Have you noticed a decidedly unfriendly turn among drivers lately?

I have.

I'm one of those polite drivers who allow people to go in front of me when they're attempting to merge---even if they are idiots and are merging badly. I am nice. No, I am. I will allow someone to enter traffic from the driveway of a store parking lot if I see there is no hope of them making it out of there before breakfast the following day due to the amount of traffic behind me.

I am nice.

I don't expect much for my kindness. Just the wave. Is that too much to ask?

You know the wave. The Thank-you-for-letting-me-in-wave. It's really not that hard to do and doesn't take much time or even muscle. Simply give a hand gesture--a nice one---that says thank you for allowing me to go.

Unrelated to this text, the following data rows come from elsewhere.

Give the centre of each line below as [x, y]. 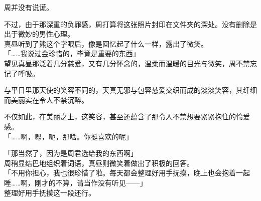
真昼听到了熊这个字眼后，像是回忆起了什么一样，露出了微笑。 [106, 43]
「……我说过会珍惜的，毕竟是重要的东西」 [72, 53]
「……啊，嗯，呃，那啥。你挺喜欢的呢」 [69, 136]
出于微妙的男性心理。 [39, 34]
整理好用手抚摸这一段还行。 [50, 192]
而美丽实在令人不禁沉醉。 [46, 99]
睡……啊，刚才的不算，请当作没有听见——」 [76, 182]
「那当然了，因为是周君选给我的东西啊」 [71, 153]
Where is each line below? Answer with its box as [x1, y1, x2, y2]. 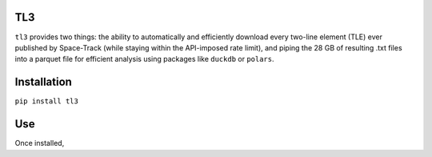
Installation [14, 75, 72, 89]
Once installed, [14, 139, 65, 148]
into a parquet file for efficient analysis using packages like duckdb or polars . [14, 54, 274, 64]
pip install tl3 [14, 97, 79, 106]
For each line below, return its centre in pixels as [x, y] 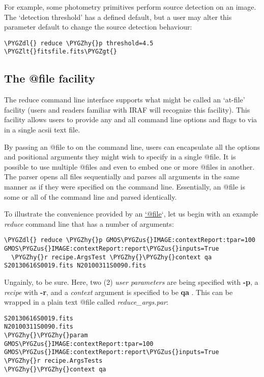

Three times yesterday I allowed someone to merge, to get in front of me. One lady who was attempting to get into my turn lane from two lanes over was also the recipient of my kind nature. I let her in. She was, it appeared, a beautiful blond in a nice white Toyota who simply got in front of me and never waved.

Nothing.

It's at this point that I usually mumble "You're welcome" under my breath, but yesterday I was so upset that I put my suburban in park, opened my door and got out. I went to her driver's side window and pounded on it like a mad woman. A woman who didn't get enough sleep the night before and who was denied a wee bit of common courtesy from the bleached blond in front of me.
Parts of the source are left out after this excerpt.